Your goal: Report how many lines in the records hold the string "year"; give the number and nothing else.

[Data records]
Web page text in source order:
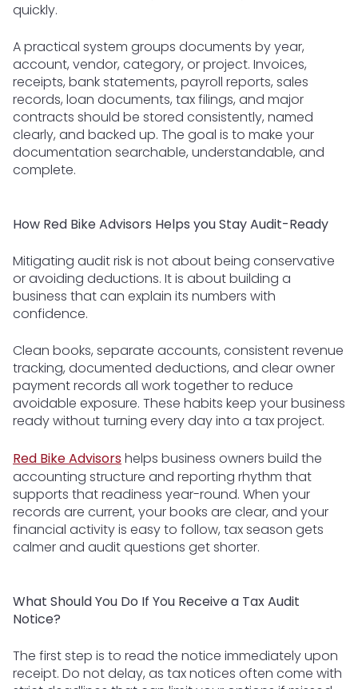
quickly.
A practical system groups documents by year,
account, vendor, category, or project. Invoices,
receipts, bank statements, payroll reports, sales
records, loan documents, tax filings, and major
contracts should be stored consistently, named
clearly, and backed up. The goal is to make your
documentation searchable, understandable, and
complete.
How Red Bike Advisors Helps you Stay Audit-Ready
Mitigating audit risk is not about being conservative
or avoiding deductions. It is about building a
business that can explain its numbers with
confidence.
Clean books, separate accounts, consistent revenue
tracking, documented deductions, and clear owner
payment records all work together to reduce
avoidable exposure. These habits keep your business
ready without turning every day into a tax project.
Red Bike Advisorshelps business owners build the
accounting structure and reporting rhythm that
supports that readiness year-round. When your
records are current, your books are clear, and your
financial activity is easy to follow, tax season gets
calmer and audit questions get shorter.
What Should You Do If You Receive a Tax Audit
Notice?
The first step is to read the notice immediately upon
receipt. Do not delay, as tax notices often come with

Task answer: 2